--- Exercise ---
Please reproduce the data exactly, excluding any pictures it contains.
*** Stored data Section Begins ***
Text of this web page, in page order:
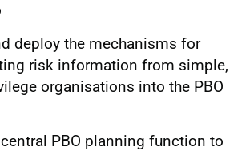
deploy the mechanisms for
risk information from simple,
organisations into the PBO
PBO planning function to
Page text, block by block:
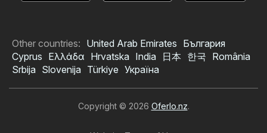
Other countries: United Arab Emirates България
Cyprus Ελλάδα Hrvatska India 日本 한국 România
Srbija Slovenija Türkiye Україна
Copyright © 2026 Oferlo.nz.
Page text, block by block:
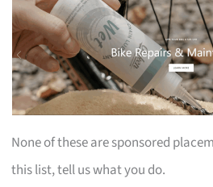
None of these are sponsored
this list, tell us what you do.
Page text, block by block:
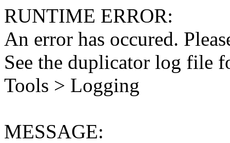
RUNTIME ERROR:
An error has occured.
See the duplicator log file
Tools > Logging
MESSAGE:
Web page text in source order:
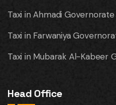
Taxi in Ahmadi Governorate
Taxi in Farwaniya
Taxi in Mubarak Al-Kabeer
Head Office
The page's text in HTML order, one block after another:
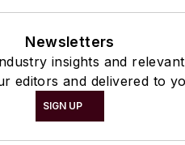
Newsletters
insights and
editors and delivered to
SIGN UP
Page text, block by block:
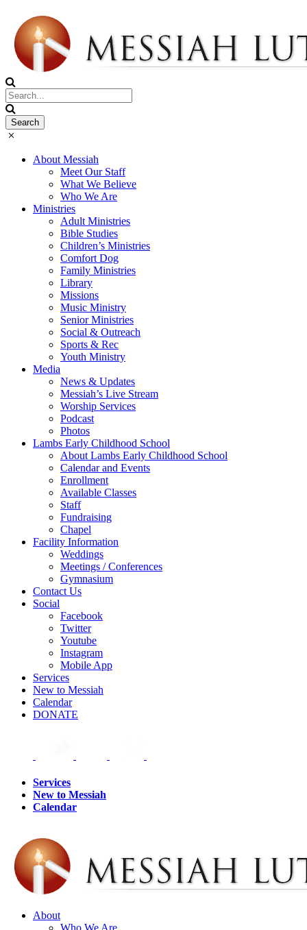
About Messiah
Meet Our Staff
What We Believe
Who We Are
Ministries
Adult Ministries
Bible Studies
Children’s Ministries
Comfort Dog
Family Ministries
Library
Missions
Music Ministry
Senior Ministries
Social & Outreach
Sports & Rec
Youth Ministry
Media
News & Updates
Messiah’s Live Stream
Worship Services
Podcast
Photos
Lambs Early Childhood School
About Lambs Early Childhood School
Calendar and Events
Enrollment
Available Classes
Staff
Fundraising
Chapel
Facility Information
Weddings
Meetings / Conferences
Gymnasium
Contact Us
Social
Facebook
Twitter
Youtube
Instagram
Mobile App
Services
New to Messiah
Calendar
DONATE
Services
New to Messiah
Calendar
About
Who We Are
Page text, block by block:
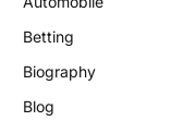
Betting
Biography
Blog
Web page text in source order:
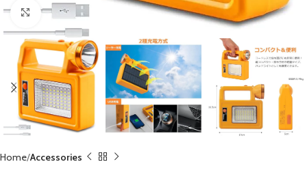
Click to enlarge
Home Accessories
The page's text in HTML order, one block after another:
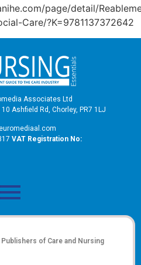
page/detail/
Care/?K=9781137372642
Associates Ltd
Ashfield Rd, Chorley, PR7 1LJ
VAT Registration No:
of Care and Nursing
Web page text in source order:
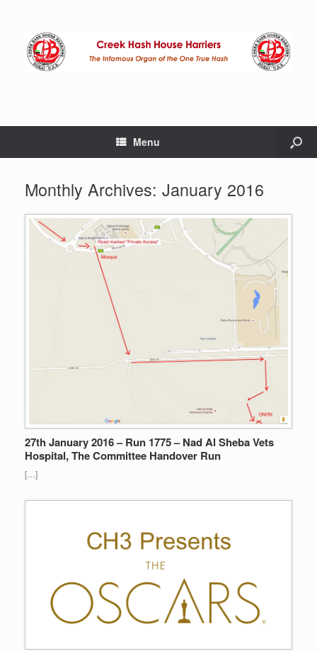
Menu
Monthly Archives: January 2016
27th January 2016 – Run 1775 – Nad Al Sheba Vets
Hospital, The Committee Handover Run
[…]
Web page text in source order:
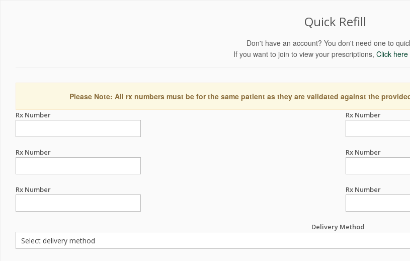
Quick Refill
Don't have an account? You don't need one to
If you want to join to view your prescriptions, Click
Please Note: All rx numbers must be for the same patient as they are validated against the
Rx Number Rx Number
Rx Number Rx Number
Rx Number Rx Number
Delivery Method
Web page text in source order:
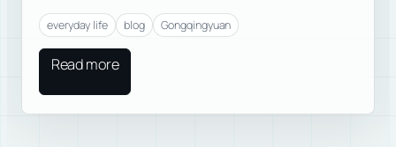
everyday life blog Gongqingyuan
Read more
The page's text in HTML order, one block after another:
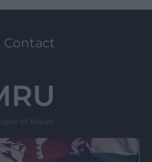
Contact
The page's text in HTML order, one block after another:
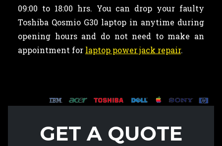
09:00 to 18:00 hrs. You can drop your faulty
Toshiba Qosmio G30 laptop in anytime during
opening hours and do not need to make an
appointment for laptop power jack repair.
GET A QUOTE
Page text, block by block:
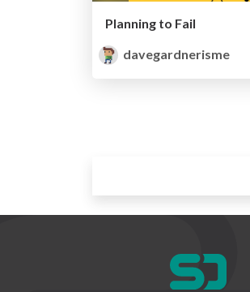
Planning to Fail
davegardnerisme
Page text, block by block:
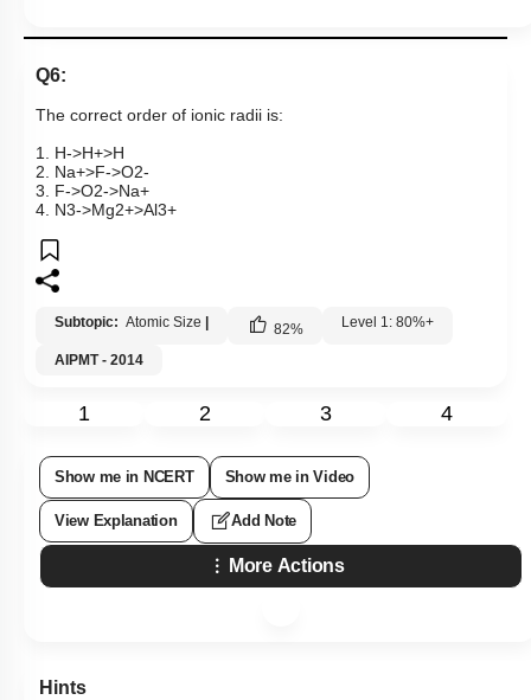
Q6:
The correct order of ionic radii is:
1. H->H+>H
2. Na+>F->O2-
3. F->O2->Na+
4. N3->Mg2+>Al3+
Subtopic: Atomic Size 82% Level 1: 80%+
AIPMT - 2014
1 2 3 4
Show me in NCERT Show me in Video
View Explanation Add Note
More Actions
Hints
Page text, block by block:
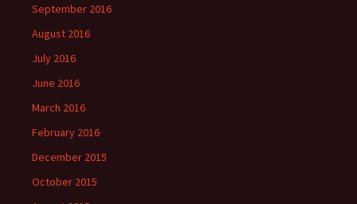
September 2016
August 2016
July 2016
June 2016
March 2016
February 2016
December 2015
October 2015
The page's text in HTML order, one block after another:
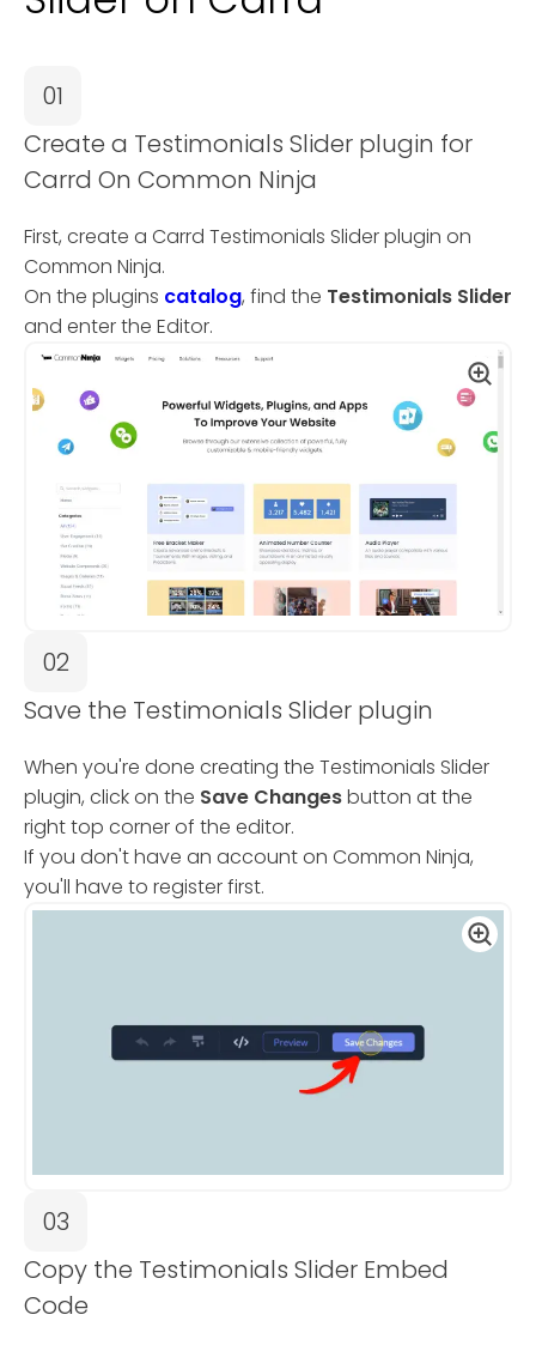
01
Create a Testimonials Slider plugin for
Carrd On Common Ninja
First, create a Carrd Testimonials Slider plugin on
Common Ninja.
On the plugins catalog, find the Testimonials Slider
and enter the Editor.
02
Save the Testimonials Slider plugin
When you're done creating the Testimonials Slider
plugin, click on the Save Changesbutton at the
right top corner of the editor.
If you don't have an account on Common Ninja,
you'll have to register first.
03
Copy the Testimonials Slider Embed
Code
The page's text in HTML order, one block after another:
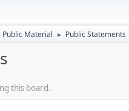
Public Material ► Public Statements
this board.
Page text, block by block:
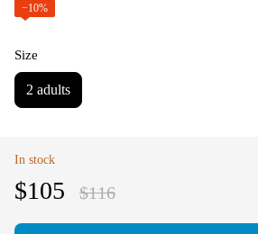
−10%
Size
2 adults
In stock
$105 $116
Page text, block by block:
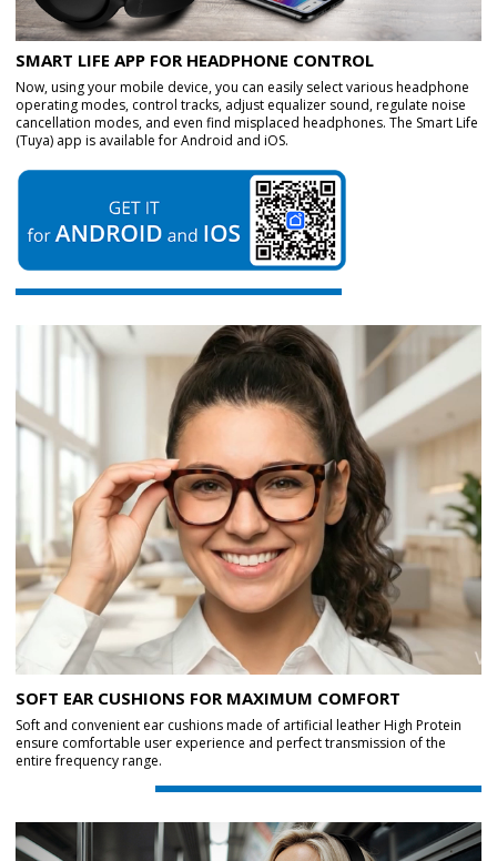
SMART LIFE APP FOR HEADPHONE CONTROL
Now, using your mobile device, you can easily select various headphone
operating modes, control tracks, adjust equalizer sound, regulate noise
cancellation modes, and even find misplaced headphones. The Smart Life
(Tuya) app is available for Android and iOS.
SOFT EAR CUSHIONS FOR MAXIMUM COMFORT
Soft and convenient ear cushions made of artificial leather High Protein
ensure comfortable user experience and perfect transmission of the
entire frequency range.
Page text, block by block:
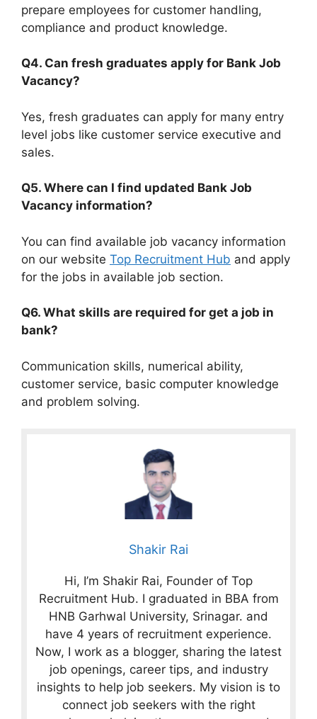
prepare employees for customer handling,
compliance and product knowledge.
Q4. Can fresh graduates apply for Bank Job
Vacancy?
Yes, fresh graduates can apply for many entry
level jobs like customer service executive and
sales.
Q5. Where can I find updated Bank Job
Vacancy information?
You can find available job vacancy information
on our website Top Recruitment Hub and apply
for the jobs in available job section.
Q6. What skills are required for get a job in
bank?
Communication skills, numerical ability,
customer service, basic computer knowledge
and problem solving.
Shakir Rai
Hi, I’m Shakir Rai, Founder of Top
Recruitment Hub. I graduated in BBA from
HNB Garhwal University, Srinagar. and
have 4 years of recruitment experience.
Now, I work as a blogger, sharing the latest
job openings, career tips, and industry
insights to help job seekers. My vision is to
connect job seekers with the right
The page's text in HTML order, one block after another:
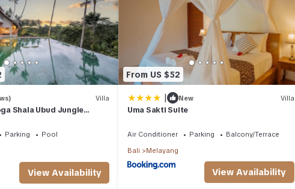
Villa
Shala Ubud Jungle
Parking
Pool
View Availability
From US $52
| New Villa
Uma Sakti Suite
Air Conditioner Parking
Balcony/Terrace
Bali
Melayang
View Availability
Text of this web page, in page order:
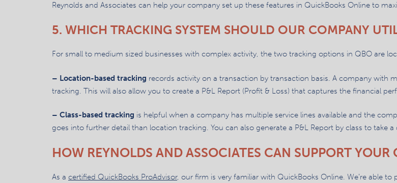
Reynolds and Associates can help your company set up these features in QuickBooks Online to
5. WHICH TRACKING SYSTEM SHOULD OUR COMPANY
For small to medium sized businesses with complex activity, the two tracking options in QBO are
– Location-based tracking records activity on a transaction by transaction basis. A company with
tracking. This will also allow you to create a P&L Report (Profit & Loss) that captures the financial
– Class-based tracking is helpful when a company has multiple service lines available and the
goes into further detail than location tracking. You can also generate a P&L Report by class to take
HOW REYNOLDS AND ASSOCIATES CAN SUPPORT YOUR
As a certified QuickBooks ProAdvisor, our firm is very familiar with QuickBooks Online. We’re able
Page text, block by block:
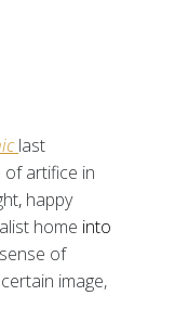
last
of artifice in
, happy
home into
of
image,
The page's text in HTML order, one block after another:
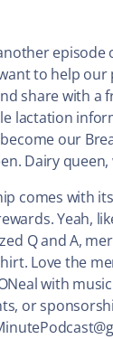
episode
to help our
share with a
lactation
our
Dairy queen,
comes with
Yeah,
Q and A,
Love the
with
or
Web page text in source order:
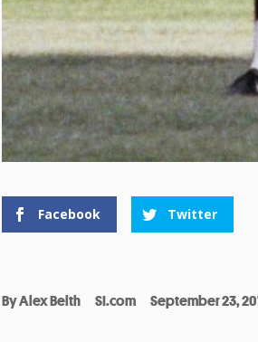
Facebook Twitter
ByAlex Belth SI.com September 23,
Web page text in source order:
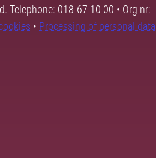
Telephone: 018-67 10 00 • Org nr:
• Processing of personal data
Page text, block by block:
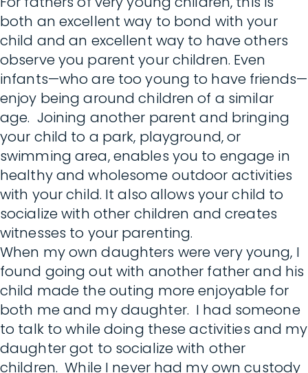
both an excellent way to bond with your
child and an excellent way to have others
observe you parent your children. Even
infants—who are too young to have friends—
enjoy being around children of a similar
age. Joining another parent and bringing
your child to a park, playground, or
swimming area, enables you to engage in
healthy and wholesome outdoor activities
with your child. It also allows your child to
socialize with other children and creates
witnesses to your parenting.
When my own daughters were very young, I
found going out with another father and his
child made the outing more enjoyable for
both me and my daughter. I had someone
to talk to while doing these activities and my
daughter got to socialize with other
children. While I never had my own custody
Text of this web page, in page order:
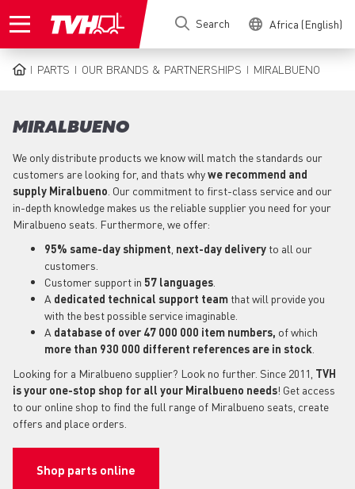
to
Search Africa (English)
PARTS OUR BRANDS & PARTNERSHIPS MIRALBUENO
MIRALBUENO
We only distribute products we know will match the standards our
customers are looking for, and thats whywe recommend and
supply Miralbueno . Our commitment to first-class service and our
in-depth knowledge makes us the reliable supplier you need for your
Miralbueno seats. Furthermore, we offer:
95% same-day shipment next-day delivery to all our
customers.
Customer support in 57 languages
A dedicated technical support team that will provide you
with the best possible service imaginable.
A database of over 47 000 000 item numbers, of which
more than 930 000 different references are in stock
Looking for a Miralbueno supplier? Look no further. Since 2011, TVH
is your one-stop shop for all your Miralbueno needs! Get access
to our online shop to find the full range of Miralbueno seats, create
offers and place orders.
Shop parts online
*** Stored data Section Ends ***
--- Solution to the exercise ---
Text of this web page, in page order:
deploy the mechanisms for
risk information from simple,
organisations into the PBO
PBO planning function to
Page text, block by block:
Other countries: United Arab Emirates България
Cyprus Ελλάδα Hrvatska India 日本 한국 România
Srbija Slovenija Türkiye Україна
Copyright © 2026 Oferlo.nz.
Page text, block by block:
None of these are sponsored
this list, tell us what you do.
Page text, block by block:
RUNTIME ERROR:
An error has occured.
See the duplicator log file
Tools > Logging
MESSAGE:
Web page text in source order:
Taxi in Ahmadi Governorate
Taxi in Farwaniya
Taxi in Mubarak Al-Kabeer
Head Office
The page's text in HTML order, one block after another:
Newsletters
insights and
editors and delivered to
SIGN UP
Page text, block by block:
About Messiah
Meet Our Staff
What We Believe
Who We Are
Ministries
Adult Ministries
Bible Studies
Children’s Ministries
Comfort Dog
Family Ministries
Library
Missions
Music Ministry
Senior Ministries
Social & Outreach
Sports & Rec
Youth Ministry
Media
News & Updates
Messiah’s Live Stream
Worship Services
Podcast
Photos
Lambs Early Childhood School
About Lambs Early Childhood School
Calendar and Events
Enrollment
Available Classes
Staff
Fundraising
Chapel
Facility Information
Weddings
Meetings / Conferences
Gymnasium
Contact Us
Social
Facebook
Twitter
Youtube
Instagram
Mobile App
Services
New to Messiah
Calendar
DONATE
Services
New to Messiah
Calendar
About
Who We Are
Page text, block by block:
Betting
Biography
Blog
Web page text in source order:
Click to enlarge
Home Accessories
The page's text in HTML order, one block after another:
page/detail/
Care/?K=9781137372642
Associates Ltd
Ashfield Rd, Chorley, PR7 1LJ
VAT Registration No:
of Care and Nursing
Web page text in source order:
Menu
Monthly Archives: January 2016
27th January 2016 – Run 1775 – Nad Al Sheba Vets
Hospital, The Committee Handover Run
[…]
Web page text in source order:
Quick Refill
Don't have an account? You don't need one to
If you want to join to view your prescriptions, Click
Please Note: All rx numbers must be for the same patient as they are validated against the
Rx Number Rx Number
Rx Number Rx Number
Rx Number Rx Number
Delivery Method
Web page text in source order:
everyday life blog Gongqingyuan
Read more
The page's text in HTML order, one block after another:
Contact
The page's text in HTML order, one block after another:
09:00 to 18:00 hrs. You can drop your faulty
Toshiba Qosmio G30 laptop in anytime during
opening hours and do not need to make an
appointment for laptop power jack repair.
GET A QUOTE
Page text, block by block:
Planning to Fail
davegardnerisme
Page text, block by block:
Q6:
The correct order of ionic radii is:
1. H->H+>H
2. Na+>F->O2-
3. F->O2->Na+
4. N3->Mg2+>Al3+
Subtopic: Atomic Size 82% Level 1: 80%+
AIPMT - 2014
1 2 3 4
Show me in NCERT Show me in Video
View Explanation Add Note
More Actions
Hints
Page text, block by block:
September 2016
August 2016
July 2016
June 2016
March 2016
February 2016
December 2015
October 2015
The page's text in HTML order, one block after another:
01
Create a Testimonials Slider plugin for
Carrd On Common Ninja
First, create a Carrd Testimonials Slider plugin on
Common Ninja.
On the plugins catalog, find the Testimonials Slider
and enter the Editor.
02
Save the Testimonials Slider plugin
When you're done creating the Testimonials Slider
plugin, click on the Save Changesbutton at the
right top corner of the editor.
If you don't have an account on Common Ninja,
you'll have to register first.
03
Copy the Testimonials Slider Embed
Code
The page's text in HTML order, one block after another:
Public Material ► Public Statements
this board.
Page text, block by block:
−10%
Size
2 adults
In stock
$105 $116
Page text, block by block:
SMART LIFE APP FOR HEADPHONE CONTROL
Now, using your mobile device, you can easily select various headphone
operating modes, control tracks, adjust equalizer sound, regulate noise
cancellation modes, and even find misplaced headphones. The Smart Life
(Tuya) app is available for Android and iOS.
SOFT EAR CUSHIONS FOR MAXIMUM COMFORT
Soft and convenient ear cushions made of artificial leather High Protein
ensure comfortable user experience and perfect transmission of the
entire frequency range.
Page text, block by block:
prepare employees for customer handling,
compliance and product knowledge.
Q4. Can fresh graduates apply for Bank Job
Vacancy?
Yes, fresh graduates can apply for many entry
level jobs like customer service executive and
sales.
Q5. Where can I find updated Bank Job
Vacancy information?
You can find available job vacancy information
on our website Top Recruitment Hub and apply
for the jobs in available job section.
Q6. What skills are required for get a job in
bank?
Communication skills, numerical ability,
customer service, basic computer knowledge
and problem solving.
Shakir Rai
Hi, I’m Shakir Rai, Founder of Top
Recruitment Hub. I graduated in BBA from
HNB Garhwal University, Srinagar. and
have 4 years of recruitment experience.
Now, I work as a blogger, sharing the latest
job openings, career tips, and industry
insights to help job seekers. My vision is to
connect job seekers with the right
The page's text in HTML order, one block after another:
Villa
Shala Ubud Jungle
Parking
Pool
View Availability
From US $52
| New Villa
Uma Sakti Suite
Air Conditioner Parking
Balcony/Terrace
Bali
Melayang
View Availability
Text of this web page, in page order:
Reynolds and Associates can help your company set up these features in QuickBooks Online to
5. WHICH TRACKING SYSTEM SHOULD OUR COMPANY
For small to medium sized businesses with complex activity, the two tracking options in QBO are
– Location-based tracking records activity on a transaction by transaction basis. A company with
tracking. This will also allow you to create a P&L Report (Profit & Loss) that captures the financial
– Class-based tracking is helpful when a company has multiple service lines available and the
goes into further detail than location tracking. You can also generate a P&L Report by class to take
HOW REYNOLDS AND ASSOCIATES CAN SUPPORT YOUR
As a certified QuickBooks ProAdvisor, our firm is very familiar with QuickBooks Online. We’re able
Page text, block by block:
last
of artifice in
, happy
home into
of
image,
The page's text in HTML order, one block after another:
episode
to help our
share with a
lactation
our
Dairy queen,
comes with
Yeah,
Q and A,
Love the
with
or
Web page text in source order:
Facebook Twitter
ByAlex Belth SI.com September 23,
Web page text in source order:
Telephone: 018-67 10 00 • Org nr:
• Processing of personal data
Page text, block by block:
both an excellent way to bond with your
child and an excellent way to have others
observe you parent your children. Even
infants—who are too young to have friends—
enjoy being around children of a similar
age. Joining another parent and bringing
your child to a park, playground, or
swimming area, enables you to engage in
healthy and wholesome outdoor activities
with your child. It also allows your child to
socialize with other children and creates
witnesses to your parenting.
When my own daughters were very young, I
found going out with another father and his
child made the outing more enjoyable for
both me and my daughter. I had someone
to talk to while doing these activities and my
daughter got to socialize with other
children. While I never had my own custody
Text of this web page, in page order:
to
Search Africa (English)
PARTS OUR BRANDS & PARTNERSHIPS MIRALBUENO
MIRALBUENO
We only distribute products we know will match the standards our
customers are looking for, and thats whywe recommend and
supply Miralbueno . Our commitment to first-class service and our
in-depth knowledge makes us the reliable supplier you need for your
Miralbueno seats. Furthermore, we offer:
95% same-day shipment next-day delivery to all our
customers.
Customer support in 57 languages
A dedicated technical support team that will provide you
with the best possible service imaginable.
A database of over 47 000 000 item numbers, of which
more than 930 000 different references are in stock
Looking for a Miralbueno supplier? Look no further. Since 2011, TVH
is your one-stop shop for all your Miralbueno needs! Get access
to our online shop to find the full range of Miralbueno seats, create
offers and place orders.
Shop parts online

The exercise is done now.